Start of Block

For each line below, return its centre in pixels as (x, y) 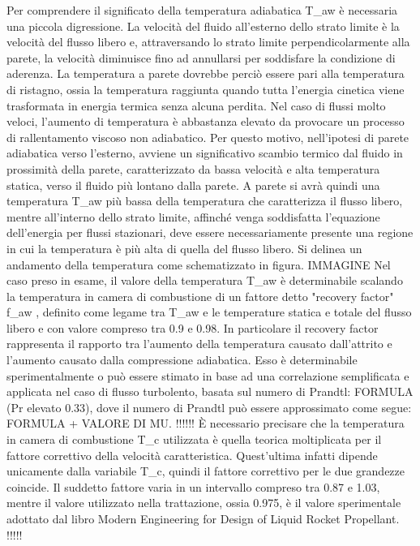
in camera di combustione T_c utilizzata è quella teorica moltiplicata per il (194, 439)
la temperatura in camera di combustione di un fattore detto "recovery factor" (200, 296)
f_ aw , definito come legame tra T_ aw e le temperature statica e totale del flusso (209, 312)
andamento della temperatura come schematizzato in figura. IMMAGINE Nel (199, 264)
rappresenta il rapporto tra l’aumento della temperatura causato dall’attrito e (199, 344)
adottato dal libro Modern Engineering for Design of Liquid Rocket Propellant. (203, 518)
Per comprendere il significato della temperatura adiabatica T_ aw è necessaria (202, 10)
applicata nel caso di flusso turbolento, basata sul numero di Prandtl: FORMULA (210, 391)
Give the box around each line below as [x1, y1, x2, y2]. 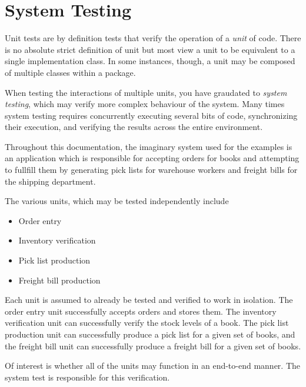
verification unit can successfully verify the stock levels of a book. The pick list [5, 316, 289, 329]
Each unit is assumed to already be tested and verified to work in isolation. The [5, 293, 293, 306]
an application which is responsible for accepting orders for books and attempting [5, 152, 300, 164]
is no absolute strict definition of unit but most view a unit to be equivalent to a [5, 43, 295, 55]
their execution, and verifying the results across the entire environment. [5, 121, 263, 133]
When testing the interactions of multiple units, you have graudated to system [5, 86, 287, 98]
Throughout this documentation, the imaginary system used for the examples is [5, 140, 292, 152]
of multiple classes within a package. [5, 66, 136, 78]
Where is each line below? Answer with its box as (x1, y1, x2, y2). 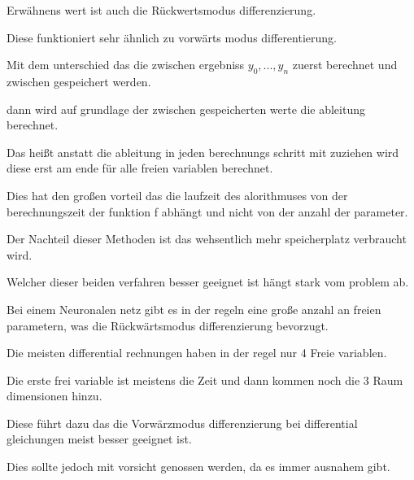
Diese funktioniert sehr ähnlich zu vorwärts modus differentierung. (7, 28, 337, 46)
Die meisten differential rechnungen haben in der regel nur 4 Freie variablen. (7, 344, 387, 361)
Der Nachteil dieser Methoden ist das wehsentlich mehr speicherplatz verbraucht (7, 230, 407, 247)
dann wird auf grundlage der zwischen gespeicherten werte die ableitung (7, 100, 365, 117)
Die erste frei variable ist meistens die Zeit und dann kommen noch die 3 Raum (7, 371, 403, 388)
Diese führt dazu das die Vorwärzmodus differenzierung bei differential (7, 414, 358, 431)
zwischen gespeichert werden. (7, 72, 151, 89)
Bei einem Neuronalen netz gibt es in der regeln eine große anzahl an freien (7, 300, 381, 317)
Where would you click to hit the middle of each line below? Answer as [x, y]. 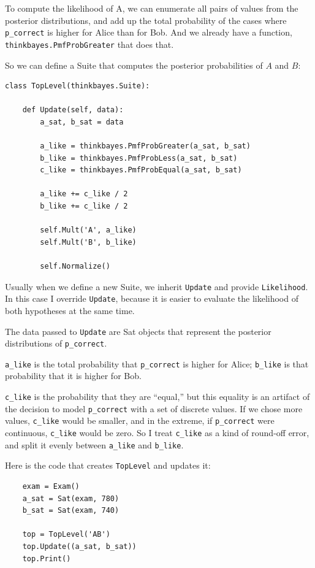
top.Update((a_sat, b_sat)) [79, 546]
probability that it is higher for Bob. [73, 376]
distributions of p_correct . [56, 343]
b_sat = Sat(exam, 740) [71, 511]
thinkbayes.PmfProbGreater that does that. [89, 44]
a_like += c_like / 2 [84, 194]
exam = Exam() [51, 486]
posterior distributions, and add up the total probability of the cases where [146, 20]
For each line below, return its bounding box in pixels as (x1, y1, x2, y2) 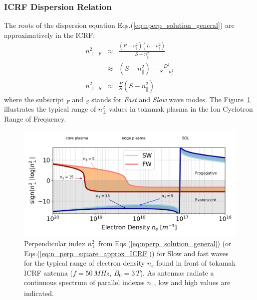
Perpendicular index (24, 238, 85, 248)
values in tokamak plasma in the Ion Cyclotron (109, 104, 253, 114)
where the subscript (4, 94, 64, 104)
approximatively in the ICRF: (4, 29, 95, 40)
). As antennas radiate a (140, 267, 214, 278)
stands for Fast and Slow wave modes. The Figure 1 (91, 94, 251, 104)
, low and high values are (154, 277, 231, 288)
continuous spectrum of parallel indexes (24, 277, 145, 288)
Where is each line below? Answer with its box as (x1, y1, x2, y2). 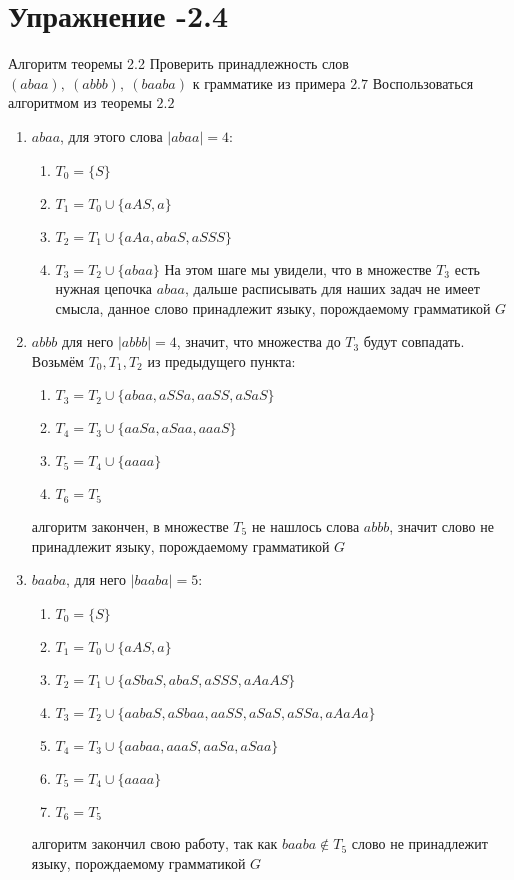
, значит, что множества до (176, 331, 341, 352)
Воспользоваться (372, 72, 474, 93)
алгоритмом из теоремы (8, 92, 152, 113)
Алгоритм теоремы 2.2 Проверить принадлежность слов (8, 53, 349, 74)
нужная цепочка (55, 278, 153, 299)
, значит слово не (389, 515, 494, 536)
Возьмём (31, 350, 84, 371)
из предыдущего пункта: (147, 350, 296, 371)
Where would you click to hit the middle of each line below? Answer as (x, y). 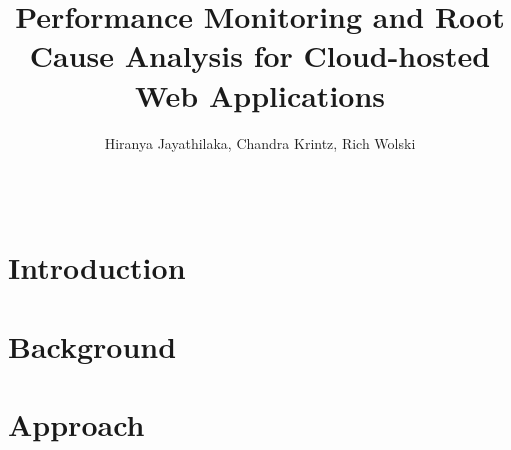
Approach (76, 424)
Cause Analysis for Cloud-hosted (260, 55)
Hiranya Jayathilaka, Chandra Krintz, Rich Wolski (260, 142)
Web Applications (260, 94)
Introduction (97, 267)
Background (92, 345)
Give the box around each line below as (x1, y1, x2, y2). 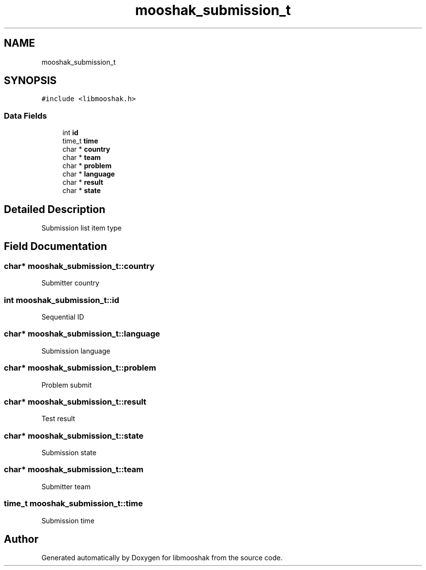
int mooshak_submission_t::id (4, 295, 120, 305)
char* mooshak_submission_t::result (4, 396, 146, 407)
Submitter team (41, 482, 91, 491)
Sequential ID (41, 313, 84, 321)
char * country (62, 145, 110, 154)
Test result (41, 414, 75, 423)
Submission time (41, 516, 95, 525)
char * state (62, 186, 101, 195)
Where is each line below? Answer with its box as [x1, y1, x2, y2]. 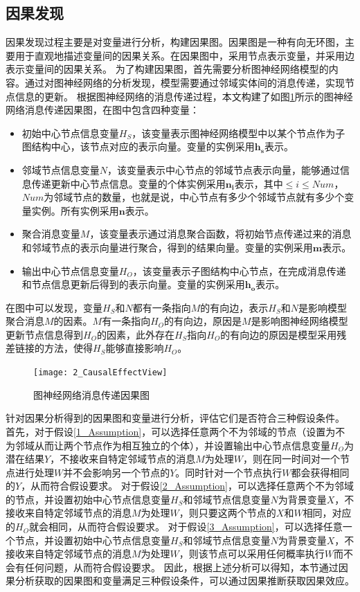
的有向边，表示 [200, 300, 269, 314]
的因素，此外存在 [96, 327, 174, 341]
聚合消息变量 [21, 226, 80, 241]
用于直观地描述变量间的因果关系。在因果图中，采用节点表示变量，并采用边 [15, 48, 354, 62]
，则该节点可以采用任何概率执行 [179, 546, 325, 561]
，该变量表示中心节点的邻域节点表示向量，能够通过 [107, 162, 341, 177]
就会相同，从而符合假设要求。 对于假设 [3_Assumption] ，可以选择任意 [28, 519, 343, 534]
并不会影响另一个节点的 [63, 465, 170, 479]
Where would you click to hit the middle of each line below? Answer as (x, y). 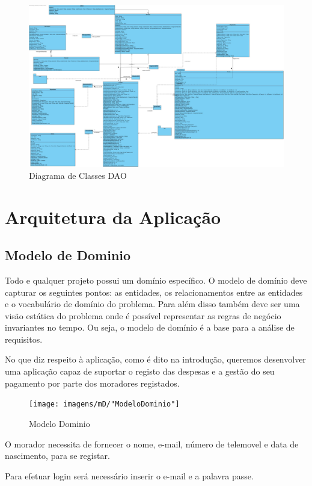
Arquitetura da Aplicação (113, 217)
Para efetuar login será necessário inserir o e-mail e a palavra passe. (129, 475)
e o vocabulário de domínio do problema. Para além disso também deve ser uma (152, 304)
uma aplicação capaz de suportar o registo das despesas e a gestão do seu (140, 371)
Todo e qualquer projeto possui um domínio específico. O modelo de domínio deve (156, 280)
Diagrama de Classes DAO (78, 175)
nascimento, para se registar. (57, 456)
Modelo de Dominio (68, 255)
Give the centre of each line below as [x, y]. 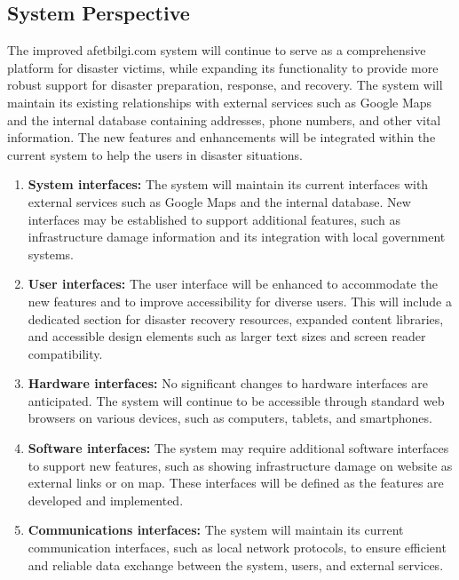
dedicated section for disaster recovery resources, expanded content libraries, [236, 318]
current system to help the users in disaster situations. [155, 154]
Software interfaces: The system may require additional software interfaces [238, 448]
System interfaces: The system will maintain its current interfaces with [228, 184]
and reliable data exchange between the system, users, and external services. [236, 564]
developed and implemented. [106, 500]
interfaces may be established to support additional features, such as [214, 219]
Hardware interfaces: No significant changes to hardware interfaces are [228, 383]
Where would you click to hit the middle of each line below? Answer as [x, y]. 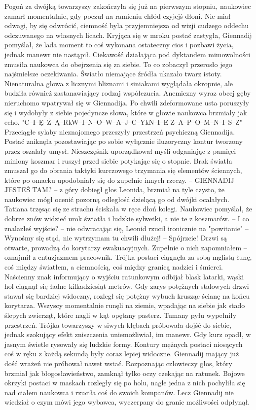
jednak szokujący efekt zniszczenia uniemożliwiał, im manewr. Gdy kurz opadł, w [128, 334]
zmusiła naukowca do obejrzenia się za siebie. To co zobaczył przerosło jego [118, 64]
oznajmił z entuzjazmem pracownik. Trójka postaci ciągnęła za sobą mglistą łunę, [128, 257]
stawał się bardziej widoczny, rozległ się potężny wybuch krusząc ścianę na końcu [127, 295]
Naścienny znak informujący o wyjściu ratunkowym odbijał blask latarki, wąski [124, 276]
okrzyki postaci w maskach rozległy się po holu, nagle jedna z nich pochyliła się [125, 383]
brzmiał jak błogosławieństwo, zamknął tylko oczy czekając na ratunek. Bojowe [125, 373]
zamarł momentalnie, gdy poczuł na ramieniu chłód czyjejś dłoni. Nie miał [118, 16]
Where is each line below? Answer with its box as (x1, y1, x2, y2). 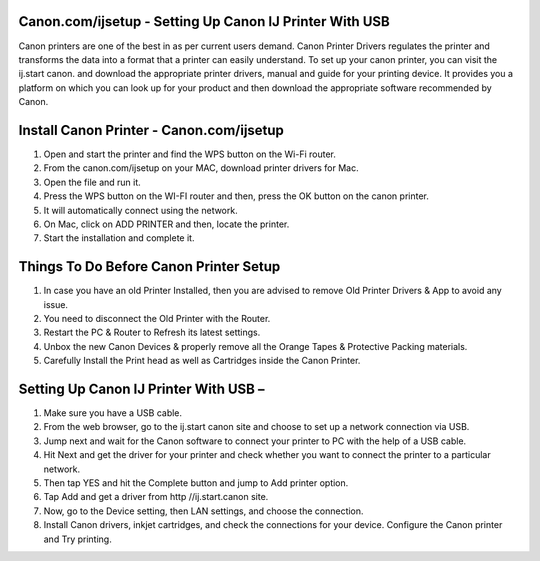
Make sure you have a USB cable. (43, 407, 183, 419)
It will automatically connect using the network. (43, 204, 239, 216)
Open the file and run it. (43, 176, 142, 188)
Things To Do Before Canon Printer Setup (18, 258, 281, 275)
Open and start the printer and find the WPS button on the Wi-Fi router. (43, 148, 337, 160)
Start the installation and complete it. (43, 232, 195, 244)
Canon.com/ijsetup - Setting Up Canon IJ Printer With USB (18, 13, 390, 30)
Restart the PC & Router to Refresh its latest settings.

End of Block

• _DIRECTIONS FOR THIS TASK_:
Once the pictures are dropped, please print every remaining line of the material verbatim.

• _COMPLETED EXERCISE_:
For each line below, return its centre in pixels as (x, y) 
in camera di combustione T_c utilizzata è quella teorica moltiplicata per il (194, 439)
la temperatura in camera di combustione di un fattore detto "recovery factor" (200, 296)
f_ aw , definito come legame tra T_ aw e le temperature statica e totale del flusso (209, 312)
andamento della temperatura come schematizzato in figura. IMMAGINE Nel (199, 264)
rappresenta il rapporto tra l’aumento della temperatura causato dall’attrito e (199, 344)
adottato dal libro Modern Engineering for Design of Liquid Rocket Propellant. (203, 518)
Per comprendere il significato della temperatura adiabatica T_ aw è necessaria (202, 10)
applicata nel caso di flusso turbolento, basata sul numero di Prandtl: FORMULA (210, 391)
Give the box around each line below as [x1, y1, x2, y2]. 
verification unit can successfully verify the stock levels of a book. The pick list [5, 316, 289, 329]
Each unit is assumed to already be tested and verified to work in isolation. The [5, 293, 293, 306]
an application which is responsible for accepting orders for books and attempting [5, 152, 300, 164]
is no absolute strict definition of unit but most view a unit to be equivalent to a [5, 43, 295, 55]
their execution, and verifying the results across the entire environment. [5, 121, 263, 133]
When testing the interactions of multiple units, you have graudated to system [5, 86, 287, 98]
Throughout this documentation, the imaginary system used for the examples is [5, 140, 292, 152]
of multiple classes within a package. [5, 66, 136, 78]
Where is each line below? Answer with its box as (x1, y1, x2, y2). 
Diese funktioniert sehr ähnlich zu vorwärts modus differentierung. (7, 28, 337, 46)
Die meisten differential rechnungen haben in der regel nur 4 Freie variablen. (7, 344, 387, 361)
Der Nachteil dieser Methoden ist das wehsentlich mehr speicherplatz verbraucht (7, 230, 407, 247)
dann wird auf grundlage der zwischen gespeicherten werte die ableitung (7, 100, 365, 117)
Die erste frei variable ist meistens die Zeit und dann kommen noch die 3 Raum (7, 371, 403, 388)
Diese führt dazu das die Vorwärzmodus differenzierung bei differential (7, 414, 358, 431)
zwischen gespeichert werden. (7, 72, 151, 89)
Bei einem Neuronalen netz gibt es in der regeln eine große anzahl an freien (7, 300, 381, 317)
Where would you click to hit the middle of each line below? Answer as [x, y]. 
top.Update((a_sat, b_sat)) [79, 546]
probability that it is higher for Bob. [73, 376]
distributions of p_correct . [56, 343]
b_sat = Sat(exam, 740) [71, 511]
thinkbayes.PmfProbGreater that does that. [89, 44]
a_like += c_like / 2 [84, 194]
exam = Exam() [51, 486]
posterior distributions, and add up the total probability of the cases where [146, 20]
For each line below, return its bounding box in pixels as (x1, y1, x2, y2) 
Perpendicular index (24, 238, 85, 248)
values in tokamak plasma in the Ion Cyclotron (109, 104, 253, 114)
where the subscript (4, 94, 64, 104)
approximatively in the ICRF: (4, 29, 95, 40)
). As antennas radiate a (140, 267, 214, 278)
stands for Fast and Slow wave modes. The Figure 1 (91, 94, 251, 104)
, low and high values are (154, 277, 231, 288)
continuous spectrum of parallel indexes (24, 277, 145, 288)
Where is each line below? Answer with its box as (x1, y1, x2, y2). 
, значит, что множества до (176, 331, 341, 352)
Воспользоваться (372, 72, 474, 93)
алгоритмом из теоремы (8, 92, 152, 113)
Алгоритм теоремы 2.2 Проверить принадлежность слов (8, 53, 349, 74)
нужная цепочка (55, 278, 153, 299)
, значит слово не (389, 515, 494, 536)
Возьмём (31, 350, 84, 371)
из предыдущего пункта: (147, 350, 296, 371)
Where would you click to hit the middle of each line below? Answer as (x, y). 
Approach (76, 424)
Cause Analysis for Cloud-hosted (260, 55)
Hiranya Jayathilaka, Chandra Krintz, Rich Wolski (260, 142)
Web Applications (260, 94)
Introduction (97, 267)
Background (92, 345)
Give the box around each line below as (x1, y1, x2, y2). 
int mooshak_submission_t::id (4, 295, 120, 305)
char* mooshak_submission_t::result (4, 396, 146, 407)
Submitter team (41, 482, 91, 491)
Sequential ID (41, 313, 84, 321)
char * country (62, 145, 110, 154)
Test result (41, 414, 75, 423)
Submission time (41, 516, 95, 525)
char * state (62, 186, 101, 195)
Where is each line below? Answer with its box as [x1, y1, x2, y2]. 
的有向边，表示 [200, 300, 269, 314]
的因素，此外存在 [96, 327, 174, 341]
聚合消息变量 [21, 226, 80, 241]
用于直观地描述变量间的因果关系。在因果图中，采用节点表示变量，并采用边 [15, 48, 354, 62]
，则该节点可以采用任何概率执行 [179, 546, 325, 561]
，该变量表示中心节点的邻域节点表示向量，能够通过 [107, 162, 341, 177]
就会相同，从而符合假设要求。 对于假设 [3_Assumption] ，可以选择任意 [28, 519, 343, 534]
并不会影响另一个节点的 [63, 465, 170, 479]
Where would you click to hit the middle of each line below? Answer as (x, y). 
Arquitetura da Aplicação (113, 217)
Para efetuar login será necessário inserir o e-mail e a palavra passe. (129, 475)
e o vocabulário de domínio do problema. Para além disso também deve ser uma (152, 304)
uma aplicação capaz de suportar o registo das despesas e a gestão do seu (140, 371)
Todo e qualquer projeto possui um domínio específico. O modelo de domínio deve (156, 280)
Diagrama de Classes DAO (78, 175)
nascimento, para se registar. (57, 456)
Modelo de Dominio (68, 255)
Give the centre of each line below as [x, y]. 
dedicated section for disaster recovery resources, expanded content libraries, [236, 318]
current system to help the users in disaster situations. [155, 154]
Software interfaces: The system may require additional software interfaces [238, 448]
System interfaces: The system will maintain its current interfaces with [228, 184]
and reliable data exchange between the system, users, and external services. [236, 564]
developed and implemented. [106, 500]
interfaces may be established to support additional features, such as [214, 219]
Hardware interfaces: No significant changes to hardware interfaces are [228, 383]
Where would you click to hit the middle of each line below? Answer as [x, y]. 
jednak szokujący efekt zniszczenia uniemożliwiał, im manewr. Gdy kurz opadł, w [128, 334]
zmusiła naukowca do obejrzenia się za siebie. To co zobaczył przerosło jego [118, 64]
oznajmił z entuzjazmem pracownik. Trójka postaci ciągnęła za sobą mglistą łunę, [128, 257]
stawał się bardziej widoczny, rozległ się potężny wybuch krusząc ścianę na końcu [127, 295]
Naścienny znak informujący o wyjściu ratunkowym odbijał blask latarki, wąski [124, 276]
okrzyki postaci w maskach rozległy się po holu, nagle jedna z nich pochyliła się [125, 383]
brzmiał jak błogosławieństwo, zamknął tylko oczy czekając na ratunek. Bojowe [125, 373]
zamarł momentalnie, gdy poczuł na ramieniu chłód czyjejś dłoni. Nie miał [118, 16]
Where is each line below? Answer with its box as (x1, y1, x2, y2). 
Make sure you have a USB cable. (43, 407, 183, 419)
It will automatically connect using the network. (43, 204, 239, 216)
Open the file and run it. (43, 176, 142, 188)
Things To Do Before Canon Printer Setup (18, 258, 281, 275)
Open and start the printer and find the WPS button on the Wi-Fi router. (43, 148, 337, 160)
Start the installation and complete it. (43, 232, 195, 244)
Canon.com/ijsetup - Setting Up Canon IJ Printer With USB (18, 13, 390, 30)
Restart the PC & Router to Refresh its latest settings.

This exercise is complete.